-- Opening Marker --
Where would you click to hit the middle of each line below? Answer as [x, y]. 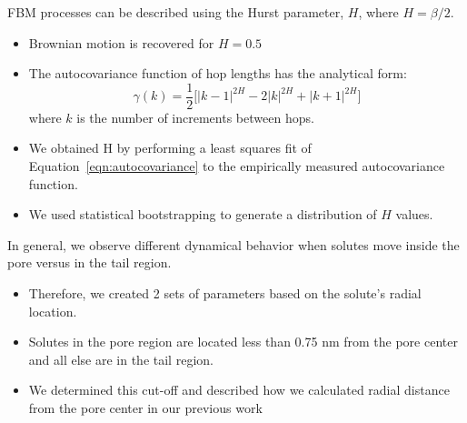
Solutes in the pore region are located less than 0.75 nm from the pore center [243, 342]
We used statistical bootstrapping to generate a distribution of [203, 214]
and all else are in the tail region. [121, 359]
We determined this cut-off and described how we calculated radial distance [239, 390]
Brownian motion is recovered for [121, 42]
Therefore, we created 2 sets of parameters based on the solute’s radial [225, 293]
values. [414, 214]
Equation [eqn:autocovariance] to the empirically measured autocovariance [237, 166]
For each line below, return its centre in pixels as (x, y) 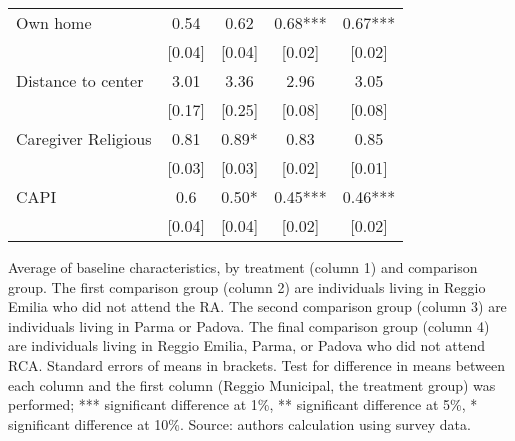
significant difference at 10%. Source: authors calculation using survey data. (239, 423)
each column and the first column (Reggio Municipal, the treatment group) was (252, 384)
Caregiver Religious (84, 138)
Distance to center (80, 80)
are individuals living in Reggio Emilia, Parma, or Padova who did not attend (247, 345)
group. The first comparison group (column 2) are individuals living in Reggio (247, 286)
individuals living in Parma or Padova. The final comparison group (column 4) (249, 325)
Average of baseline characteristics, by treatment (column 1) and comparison (243, 267)
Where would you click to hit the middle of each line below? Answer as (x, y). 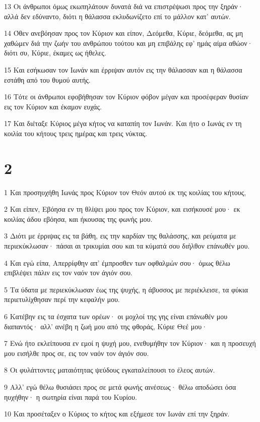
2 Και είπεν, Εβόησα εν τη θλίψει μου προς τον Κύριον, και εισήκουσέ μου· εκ (122, 209)
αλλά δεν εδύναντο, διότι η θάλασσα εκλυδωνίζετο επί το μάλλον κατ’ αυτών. (117, 16)
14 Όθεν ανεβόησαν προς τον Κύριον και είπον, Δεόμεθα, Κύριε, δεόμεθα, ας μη (124, 33)
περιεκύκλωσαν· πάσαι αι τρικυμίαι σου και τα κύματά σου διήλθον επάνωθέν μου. (127, 246)
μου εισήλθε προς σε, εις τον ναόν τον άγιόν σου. (77, 353)
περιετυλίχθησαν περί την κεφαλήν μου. (62, 299)
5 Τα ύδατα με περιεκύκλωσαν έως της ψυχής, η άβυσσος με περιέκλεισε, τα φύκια (126, 289)
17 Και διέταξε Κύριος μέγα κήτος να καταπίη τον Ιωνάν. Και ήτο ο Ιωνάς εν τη (123, 123)
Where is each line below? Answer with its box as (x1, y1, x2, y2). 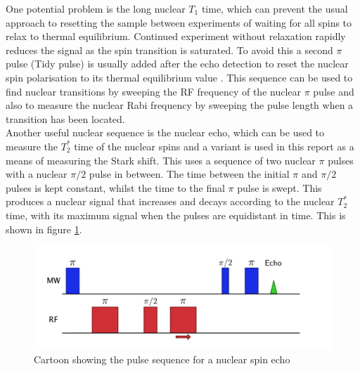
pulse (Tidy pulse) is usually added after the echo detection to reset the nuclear (6, 56, 349, 71)
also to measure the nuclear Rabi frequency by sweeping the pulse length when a (6, 98, 354, 112)
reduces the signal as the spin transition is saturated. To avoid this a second (6, 42, 333, 57)
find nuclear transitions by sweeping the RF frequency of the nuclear (6, 84, 302, 98)
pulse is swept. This (237, 180, 322, 195)
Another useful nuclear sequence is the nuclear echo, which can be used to (6, 125, 325, 140)
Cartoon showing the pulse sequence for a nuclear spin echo (34, 352, 290, 367)
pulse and (313, 84, 354, 98)
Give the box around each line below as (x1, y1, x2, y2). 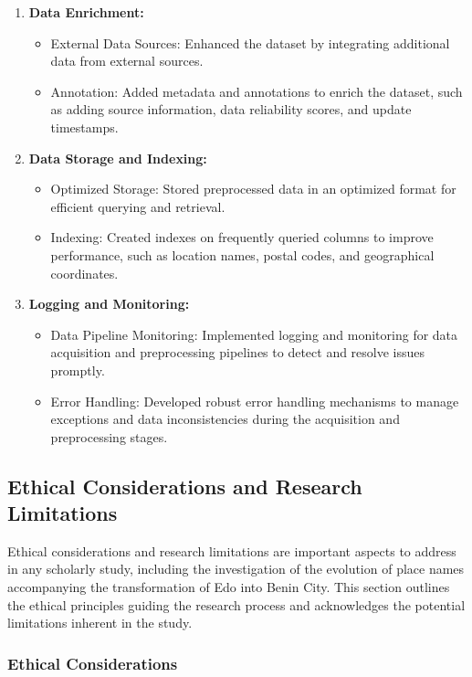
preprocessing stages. (50, 427, 168, 446)
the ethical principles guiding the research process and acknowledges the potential (7, 595, 466, 614)
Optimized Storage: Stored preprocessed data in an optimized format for (50, 179, 456, 198)
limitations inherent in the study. (7, 613, 193, 632)
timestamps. (50, 117, 119, 136)
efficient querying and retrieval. (50, 196, 226, 216)
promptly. (50, 360, 105, 379)
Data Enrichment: (28, 3, 144, 21)
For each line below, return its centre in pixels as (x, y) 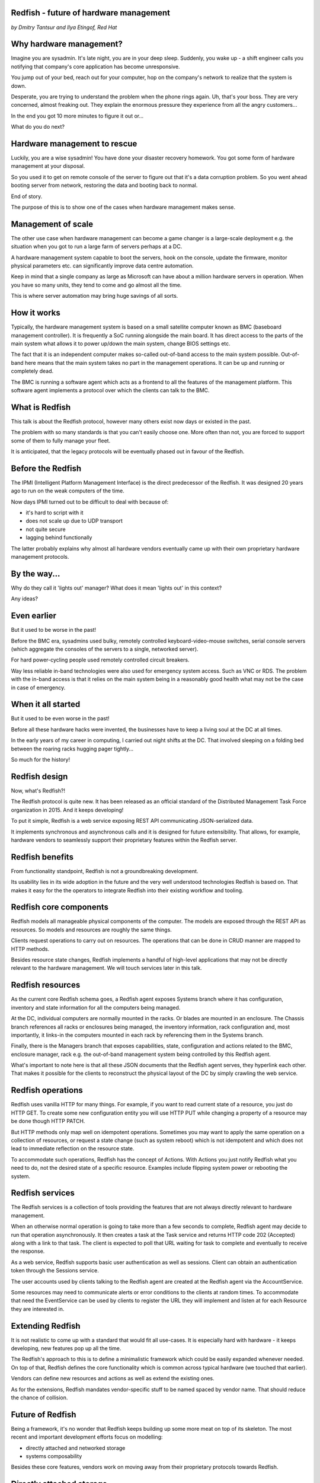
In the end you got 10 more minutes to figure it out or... (77, 116)
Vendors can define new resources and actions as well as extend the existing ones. (113, 1379)
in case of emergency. (38, 688)
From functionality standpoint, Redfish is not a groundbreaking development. (105, 871)
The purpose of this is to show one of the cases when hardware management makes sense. (123, 207)
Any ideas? (25, 599)
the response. (28, 1251)
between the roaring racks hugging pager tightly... (72, 749)
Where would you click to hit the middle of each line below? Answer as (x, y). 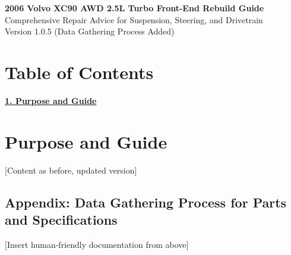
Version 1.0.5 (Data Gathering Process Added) (90, 31)
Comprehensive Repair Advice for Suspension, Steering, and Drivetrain (134, 19)
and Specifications (61, 219)
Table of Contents (79, 72)
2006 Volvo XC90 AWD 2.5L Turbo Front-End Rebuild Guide (135, 8)
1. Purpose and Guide (51, 100)
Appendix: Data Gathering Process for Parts (146, 202)
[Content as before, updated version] (71, 170)
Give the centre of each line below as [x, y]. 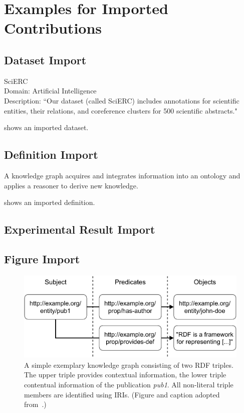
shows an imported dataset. [46, 127]
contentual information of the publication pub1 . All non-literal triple [129, 385]
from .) [35, 404]
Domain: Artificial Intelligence [50, 91]
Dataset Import [45, 60]
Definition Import [51, 154]
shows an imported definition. [50, 202]
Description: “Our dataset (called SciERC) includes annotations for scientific [122, 100]
-- Closing Marker --
The result should be the full listing, retyped exactly and free of pictures.

Where would you click to hit the middle of each line below? Answer as [x, y]. 
Solutes in the pore region are located less than 0.75 nm from the pore center [243, 342]
We used statistical bootstrapping to generate a distribution of [203, 214]
and all else are in the tail region. [121, 359]
We determined this cut-off and described how we calculated radial distance [239, 390]
Brownian motion is recovered for [121, 42]
Therefore, we created 2 sets of parameters based on the solute’s radial [225, 293]
values. [414, 214]
Equation [eqn:autocovariance] to the empirically measured autocovariance [237, 166]
For each line below, return its centre in pixels as (x, y) 
significant difference at 10%. Source: authors calculation using survey data. (239, 423)
each column and the first column (Reggio Municipal, the treatment group) was (252, 384)
Caregiver Religious (84, 138)
Distance to center (80, 80)
are individuals living in Reggio Emilia, Parma, or Padova who did not attend (247, 345)
group. The first comparison group (column 2) are individuals living in Reggio (247, 286)
individuals living in Parma or Padova. The final comparison group (column 4) (249, 325)
Average of baseline characteristics, by treatment (column 1) and comparison (243, 267)
Where would you click to hit the middle of each line below? Answer as (x, y). 
2 Και είπεν, Εβόησα εν τη θλίψει μου προς τον Κύριον, και εισήκουσέ μου· εκ (122, 209)
αλλά δεν εδύναντο, διότι η θάλασσα εκλυδωνίζετο επί το μάλλον κατ’ αυτών. (117, 16)
14 Όθεν ανεβόησαν προς τον Κύριον και είπον, Δεόμεθα, Κύριε, δεόμεθα, ας μη (124, 33)
περιεκύκλωσαν· πάσαι αι τρικυμίαι σου και τα κύματά σου διήλθον επάνωθέν μου. (127, 246)
μου εισήλθε προς σε, εις τον ναόν τον άγιόν σου. (77, 353)
περιετυλίχθησαν περί την κεφαλήν μου. (62, 299)
5 Τα ύδατα με περιεκύκλωσαν έως της ψυχής, η άβυσσος με περιέκλεισε, τα φύκια (126, 289)
17 Και διέταξε Κύριος μέγα κήτος να καταπίη τον Ιωνάν. Και ήτο ο Ιωνάς εν τη (123, 123)
Where is each line below? Answer with its box as (x1, y1, x2, y2). 
pulse (Tidy pulse) is usually added after the echo detection to reset the nuclear (6, 56, 349, 71)
also to measure the nuclear Rabi frequency by sweeping the pulse length when a (6, 98, 354, 112)
reduces the signal as the spin transition is saturated. To avoid this a second (6, 42, 333, 57)
find nuclear transitions by sweeping the RF frequency of the nuclear (6, 84, 302, 98)
pulse is swept. This (237, 180, 322, 195)
Another useful nuclear sequence is the nuclear echo, which can be used to (6, 125, 325, 140)
Cartoon showing the pulse sequence for a nuclear spin echo (34, 352, 290, 367)
pulse and (313, 84, 354, 98)
Give the box around each line below as (x1, y1, x2, y2). 
preprocessing stages. (50, 427, 168, 446)
the ethical principles guiding the research process and acknowledges the potential (7, 595, 466, 614)
Optimized Storage: Stored preprocessed data in an optimized format for (50, 179, 456, 198)
limitations inherent in the study. (7, 613, 193, 632)
timestamps. (50, 117, 119, 136)
efficient querying and retrieval. (50, 196, 226, 216)
promptly. (50, 360, 105, 379)
Data Enrichment: (28, 3, 144, 21)
For each line below, return its centre in pixels as (x, y) 
In the end you got 10 more minutes to figure it out or... (77, 116)
Vendors can define new resources and actions as well as extend the existing ones. (113, 1379)
in case of emergency. (38, 688)
From functionality standpoint, Redfish is not a groundbreaking development. (105, 871)
The purpose of this is to show one of the cases when hardware management makes sense. (123, 207)
Any ideas? (25, 599)
the response. (28, 1251)
between the roaring racks hugging pager tightly... (72, 749)
Where would you click to hit the middle of each line below? Answer as (x, y). 
Version 1.0.5 (Data Gathering Process Added) (90, 31)
Comprehensive Repair Advice for Suspension, Steering, and Drivetrain (134, 19)
and Specifications (61, 219)
Table of Contents (79, 72)
2006 Volvo XC90 AWD 2.5L Turbo Front-End Rebuild Guide (135, 8)
1. Purpose and Guide (51, 100)
Appendix: Data Gathering Process for Parts (146, 202)
[Content as before, updated version] (71, 170)
Give the centre of each line below as [x, y]. 
shows an imported dataset. [46, 127]
contentual information of the publication pub1 . All non-literal triple [129, 385]
from .) [35, 404]
Domain: Artificial Intelligence [50, 91]
Dataset Import [45, 60]
Definition Import [51, 154]
shows an imported definition. [50, 202]
Description: “Our dataset (called SciERC) includes annotations for scientific [122, 100]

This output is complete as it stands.